Baz Luhrmann''s ‘Australia’ a disaster, says Aussie feminist
Melbourne, Dec 17 : Joining a chorus of critics who have panned Baz Luhrmann''s outback epic `Australia' is feminist Germaine Greer, who has branded the film a `disaster'.
Writing in Britain''s The Guardian newspaper, Greer described the film as a "fraudulent and misleading fantasy", designed to promote the Federal Government''s policy of reconciliation.
Greer has pointed out what she claims are several historical inaccuracies about how Aborigines were treated in 1939, when the film was set.

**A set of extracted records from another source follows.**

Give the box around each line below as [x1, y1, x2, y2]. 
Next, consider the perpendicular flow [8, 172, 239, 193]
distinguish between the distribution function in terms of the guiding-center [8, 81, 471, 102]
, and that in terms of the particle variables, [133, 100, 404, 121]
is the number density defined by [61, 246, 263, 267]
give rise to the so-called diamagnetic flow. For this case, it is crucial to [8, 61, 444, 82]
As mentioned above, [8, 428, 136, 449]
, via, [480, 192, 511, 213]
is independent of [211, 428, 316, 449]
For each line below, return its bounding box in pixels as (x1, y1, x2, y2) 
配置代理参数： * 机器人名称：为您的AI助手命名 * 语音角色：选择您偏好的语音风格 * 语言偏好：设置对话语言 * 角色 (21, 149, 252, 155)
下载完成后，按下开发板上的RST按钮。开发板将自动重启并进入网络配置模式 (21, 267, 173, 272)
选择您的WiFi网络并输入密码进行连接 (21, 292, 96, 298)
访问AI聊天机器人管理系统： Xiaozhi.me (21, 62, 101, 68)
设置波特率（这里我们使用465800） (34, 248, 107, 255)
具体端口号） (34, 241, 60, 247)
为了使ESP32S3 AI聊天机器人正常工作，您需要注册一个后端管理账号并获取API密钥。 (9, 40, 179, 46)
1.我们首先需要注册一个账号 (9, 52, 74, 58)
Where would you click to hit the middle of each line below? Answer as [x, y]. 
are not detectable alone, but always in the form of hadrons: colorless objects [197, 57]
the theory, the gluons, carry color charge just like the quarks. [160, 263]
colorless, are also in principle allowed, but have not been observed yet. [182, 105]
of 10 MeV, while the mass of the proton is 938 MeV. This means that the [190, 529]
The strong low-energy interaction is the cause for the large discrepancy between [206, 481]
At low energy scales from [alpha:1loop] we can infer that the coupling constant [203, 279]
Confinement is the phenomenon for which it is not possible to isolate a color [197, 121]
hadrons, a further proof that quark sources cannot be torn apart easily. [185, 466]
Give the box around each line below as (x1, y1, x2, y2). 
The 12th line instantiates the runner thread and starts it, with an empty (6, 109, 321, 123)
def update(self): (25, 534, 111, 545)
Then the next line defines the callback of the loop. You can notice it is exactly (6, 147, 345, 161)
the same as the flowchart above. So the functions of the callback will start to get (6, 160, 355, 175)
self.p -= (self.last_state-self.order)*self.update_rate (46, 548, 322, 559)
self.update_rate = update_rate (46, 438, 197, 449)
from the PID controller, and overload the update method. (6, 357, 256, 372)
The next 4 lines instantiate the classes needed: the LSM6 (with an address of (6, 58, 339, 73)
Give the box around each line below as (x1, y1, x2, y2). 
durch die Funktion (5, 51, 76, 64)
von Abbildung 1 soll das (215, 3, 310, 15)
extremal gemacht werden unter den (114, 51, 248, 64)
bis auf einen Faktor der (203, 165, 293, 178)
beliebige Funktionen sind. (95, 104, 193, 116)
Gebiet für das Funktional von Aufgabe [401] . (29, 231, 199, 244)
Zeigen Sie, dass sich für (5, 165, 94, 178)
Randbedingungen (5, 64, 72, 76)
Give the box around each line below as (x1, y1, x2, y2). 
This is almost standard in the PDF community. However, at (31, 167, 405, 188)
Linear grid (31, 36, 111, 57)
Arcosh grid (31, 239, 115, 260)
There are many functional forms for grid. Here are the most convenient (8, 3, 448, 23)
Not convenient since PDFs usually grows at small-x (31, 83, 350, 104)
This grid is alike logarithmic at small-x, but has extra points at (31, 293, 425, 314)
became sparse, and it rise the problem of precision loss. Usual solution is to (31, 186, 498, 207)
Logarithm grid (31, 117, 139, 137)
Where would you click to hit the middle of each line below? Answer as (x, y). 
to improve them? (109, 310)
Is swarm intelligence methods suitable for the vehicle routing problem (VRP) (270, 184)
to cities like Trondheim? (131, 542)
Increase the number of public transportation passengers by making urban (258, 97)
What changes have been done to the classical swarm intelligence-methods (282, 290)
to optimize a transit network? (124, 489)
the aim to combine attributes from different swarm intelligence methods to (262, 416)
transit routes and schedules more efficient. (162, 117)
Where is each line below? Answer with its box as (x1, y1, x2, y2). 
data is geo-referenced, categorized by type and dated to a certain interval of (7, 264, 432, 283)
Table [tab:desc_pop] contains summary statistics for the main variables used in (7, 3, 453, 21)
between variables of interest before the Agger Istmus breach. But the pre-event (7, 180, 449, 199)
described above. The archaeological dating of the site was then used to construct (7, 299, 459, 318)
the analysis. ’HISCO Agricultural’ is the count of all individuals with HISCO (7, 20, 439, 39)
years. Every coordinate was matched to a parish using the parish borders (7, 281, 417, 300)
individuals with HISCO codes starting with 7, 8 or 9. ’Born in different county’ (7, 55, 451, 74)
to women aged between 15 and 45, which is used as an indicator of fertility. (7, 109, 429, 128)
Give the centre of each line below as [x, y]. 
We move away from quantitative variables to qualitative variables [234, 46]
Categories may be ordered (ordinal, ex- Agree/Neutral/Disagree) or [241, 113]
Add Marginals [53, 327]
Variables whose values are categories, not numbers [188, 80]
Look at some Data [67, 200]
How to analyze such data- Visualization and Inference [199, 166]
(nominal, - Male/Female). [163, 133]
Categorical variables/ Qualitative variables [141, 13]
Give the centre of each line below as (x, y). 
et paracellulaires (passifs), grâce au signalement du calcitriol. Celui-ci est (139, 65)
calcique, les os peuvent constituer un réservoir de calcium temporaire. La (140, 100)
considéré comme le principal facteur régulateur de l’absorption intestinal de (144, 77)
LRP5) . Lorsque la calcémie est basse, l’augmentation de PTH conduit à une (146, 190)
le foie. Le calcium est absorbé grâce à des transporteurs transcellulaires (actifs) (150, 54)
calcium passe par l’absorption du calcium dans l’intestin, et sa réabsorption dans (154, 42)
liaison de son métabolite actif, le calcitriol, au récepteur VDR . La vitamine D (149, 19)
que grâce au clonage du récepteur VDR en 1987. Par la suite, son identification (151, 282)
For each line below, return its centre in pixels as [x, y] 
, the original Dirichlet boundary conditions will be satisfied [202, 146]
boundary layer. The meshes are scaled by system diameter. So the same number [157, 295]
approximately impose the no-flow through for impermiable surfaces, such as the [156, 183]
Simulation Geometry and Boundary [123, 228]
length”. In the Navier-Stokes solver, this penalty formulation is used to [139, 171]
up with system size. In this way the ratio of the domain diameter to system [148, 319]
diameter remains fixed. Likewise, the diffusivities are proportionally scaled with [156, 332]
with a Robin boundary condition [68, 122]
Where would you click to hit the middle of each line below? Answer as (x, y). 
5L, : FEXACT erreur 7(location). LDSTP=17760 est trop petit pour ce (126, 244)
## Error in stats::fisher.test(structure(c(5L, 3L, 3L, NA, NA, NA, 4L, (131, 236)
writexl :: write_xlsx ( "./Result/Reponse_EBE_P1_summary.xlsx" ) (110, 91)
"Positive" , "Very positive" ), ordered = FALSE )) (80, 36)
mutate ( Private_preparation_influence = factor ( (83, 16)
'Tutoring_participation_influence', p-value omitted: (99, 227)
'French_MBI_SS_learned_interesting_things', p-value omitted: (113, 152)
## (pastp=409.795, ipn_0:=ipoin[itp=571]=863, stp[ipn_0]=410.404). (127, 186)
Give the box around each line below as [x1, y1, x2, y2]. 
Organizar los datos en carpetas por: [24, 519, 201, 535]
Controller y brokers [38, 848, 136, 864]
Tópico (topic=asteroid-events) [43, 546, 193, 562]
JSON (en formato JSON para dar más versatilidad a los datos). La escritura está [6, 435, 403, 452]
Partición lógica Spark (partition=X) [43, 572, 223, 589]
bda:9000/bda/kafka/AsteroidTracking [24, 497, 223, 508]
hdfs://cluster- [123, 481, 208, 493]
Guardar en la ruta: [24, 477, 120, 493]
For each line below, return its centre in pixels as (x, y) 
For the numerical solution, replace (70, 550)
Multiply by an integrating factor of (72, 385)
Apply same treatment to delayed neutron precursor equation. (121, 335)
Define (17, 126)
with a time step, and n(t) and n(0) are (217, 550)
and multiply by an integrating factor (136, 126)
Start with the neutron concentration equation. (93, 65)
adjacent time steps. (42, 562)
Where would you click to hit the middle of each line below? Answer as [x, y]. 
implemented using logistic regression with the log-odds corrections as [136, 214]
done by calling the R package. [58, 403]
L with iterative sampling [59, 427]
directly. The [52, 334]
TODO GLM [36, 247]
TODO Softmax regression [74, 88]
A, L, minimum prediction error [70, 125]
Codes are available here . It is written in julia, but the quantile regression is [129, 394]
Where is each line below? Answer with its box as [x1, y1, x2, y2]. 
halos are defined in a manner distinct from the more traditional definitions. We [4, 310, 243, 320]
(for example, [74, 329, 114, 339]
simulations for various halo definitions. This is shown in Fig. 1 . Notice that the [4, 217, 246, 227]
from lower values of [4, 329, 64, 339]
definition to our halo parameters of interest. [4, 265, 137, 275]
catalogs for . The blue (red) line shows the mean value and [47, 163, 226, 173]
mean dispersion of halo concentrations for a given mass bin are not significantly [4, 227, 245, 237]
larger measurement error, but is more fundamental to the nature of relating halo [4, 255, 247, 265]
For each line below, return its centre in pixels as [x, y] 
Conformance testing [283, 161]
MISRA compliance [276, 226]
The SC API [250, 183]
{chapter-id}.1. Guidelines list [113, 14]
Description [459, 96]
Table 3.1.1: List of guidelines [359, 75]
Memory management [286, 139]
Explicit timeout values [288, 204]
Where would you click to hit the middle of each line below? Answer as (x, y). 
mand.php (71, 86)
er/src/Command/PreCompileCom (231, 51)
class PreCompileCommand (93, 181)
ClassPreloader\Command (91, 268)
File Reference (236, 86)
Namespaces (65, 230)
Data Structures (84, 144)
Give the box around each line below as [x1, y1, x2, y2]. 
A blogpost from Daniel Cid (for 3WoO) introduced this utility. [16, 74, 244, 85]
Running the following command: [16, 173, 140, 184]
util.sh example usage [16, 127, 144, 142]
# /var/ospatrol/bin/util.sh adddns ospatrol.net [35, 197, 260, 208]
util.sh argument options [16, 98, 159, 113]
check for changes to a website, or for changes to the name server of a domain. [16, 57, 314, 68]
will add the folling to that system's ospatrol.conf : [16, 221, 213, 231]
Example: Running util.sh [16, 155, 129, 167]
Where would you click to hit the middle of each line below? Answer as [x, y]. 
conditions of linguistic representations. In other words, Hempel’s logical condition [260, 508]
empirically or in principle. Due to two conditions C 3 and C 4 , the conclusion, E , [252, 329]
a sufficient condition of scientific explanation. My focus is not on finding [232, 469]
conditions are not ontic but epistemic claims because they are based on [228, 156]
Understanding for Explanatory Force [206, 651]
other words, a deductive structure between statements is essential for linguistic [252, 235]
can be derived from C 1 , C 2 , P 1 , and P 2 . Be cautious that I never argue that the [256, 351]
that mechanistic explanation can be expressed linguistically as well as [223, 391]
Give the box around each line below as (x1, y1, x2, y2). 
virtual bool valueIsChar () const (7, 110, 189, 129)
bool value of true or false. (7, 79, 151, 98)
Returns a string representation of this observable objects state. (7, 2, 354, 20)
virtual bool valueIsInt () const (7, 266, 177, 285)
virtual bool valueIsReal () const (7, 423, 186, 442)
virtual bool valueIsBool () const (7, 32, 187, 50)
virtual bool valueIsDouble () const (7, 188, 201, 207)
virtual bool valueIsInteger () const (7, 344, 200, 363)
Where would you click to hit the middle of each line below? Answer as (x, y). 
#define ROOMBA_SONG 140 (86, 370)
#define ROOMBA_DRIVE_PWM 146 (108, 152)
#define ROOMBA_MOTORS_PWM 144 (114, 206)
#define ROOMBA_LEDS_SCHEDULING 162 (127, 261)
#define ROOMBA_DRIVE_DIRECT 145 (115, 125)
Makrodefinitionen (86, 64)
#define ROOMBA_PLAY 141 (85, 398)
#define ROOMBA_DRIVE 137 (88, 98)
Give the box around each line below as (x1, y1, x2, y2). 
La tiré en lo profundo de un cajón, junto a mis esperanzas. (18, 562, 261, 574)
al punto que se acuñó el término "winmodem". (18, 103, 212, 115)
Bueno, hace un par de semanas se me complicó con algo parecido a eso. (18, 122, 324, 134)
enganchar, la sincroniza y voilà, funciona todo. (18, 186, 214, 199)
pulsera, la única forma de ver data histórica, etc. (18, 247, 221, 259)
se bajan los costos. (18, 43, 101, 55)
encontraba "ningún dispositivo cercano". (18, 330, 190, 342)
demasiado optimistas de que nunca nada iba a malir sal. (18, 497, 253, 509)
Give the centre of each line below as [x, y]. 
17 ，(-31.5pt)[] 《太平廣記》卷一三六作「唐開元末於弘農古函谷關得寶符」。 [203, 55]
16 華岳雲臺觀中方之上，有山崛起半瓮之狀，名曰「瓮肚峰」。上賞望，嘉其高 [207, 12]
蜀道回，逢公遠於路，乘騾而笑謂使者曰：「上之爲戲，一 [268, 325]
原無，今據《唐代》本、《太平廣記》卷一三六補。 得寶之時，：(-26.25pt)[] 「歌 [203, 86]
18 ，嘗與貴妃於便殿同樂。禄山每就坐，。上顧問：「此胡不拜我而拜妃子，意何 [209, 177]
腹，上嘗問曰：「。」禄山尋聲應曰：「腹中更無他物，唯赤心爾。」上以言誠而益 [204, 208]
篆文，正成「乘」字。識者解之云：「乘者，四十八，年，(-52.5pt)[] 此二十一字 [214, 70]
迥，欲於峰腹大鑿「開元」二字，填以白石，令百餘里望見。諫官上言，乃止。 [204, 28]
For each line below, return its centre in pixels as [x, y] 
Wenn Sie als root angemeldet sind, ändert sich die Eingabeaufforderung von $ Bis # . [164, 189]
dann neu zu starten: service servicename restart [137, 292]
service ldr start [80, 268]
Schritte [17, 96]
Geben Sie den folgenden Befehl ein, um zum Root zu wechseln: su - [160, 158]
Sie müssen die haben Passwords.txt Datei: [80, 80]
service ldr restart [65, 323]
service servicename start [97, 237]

"The scale of the disaster that is Baz Luhrmann''s Australia is gradually becoming apparent," News. com. au quoted Greer, as stating in the newspaper.
Greer describes the film''s plot as "fatuous" and says the film''s "greatest asset" is Brandon Walters, a 12-year-old Aboriginal boy who plays Nullah.
However, she describes as "unforgivable" Luhrmann''s decision to have Nullah speak "in a cutesified stage version of pidgin".
Besides this, Luhrmann has been accused by Greer for using acclaimed Aboriginal actor David Gulpilil''s character King George as "a cigar-store Indian, standing on one leg, the other foot propped up against his knee, silhouetted against the skyline, spar and spear-thrower in hand".
"To the few viewers who will know that this motif has been used repeatedly as a trademark, it does seem that Luhrmann is making a tasteless joke," she said. (ANI)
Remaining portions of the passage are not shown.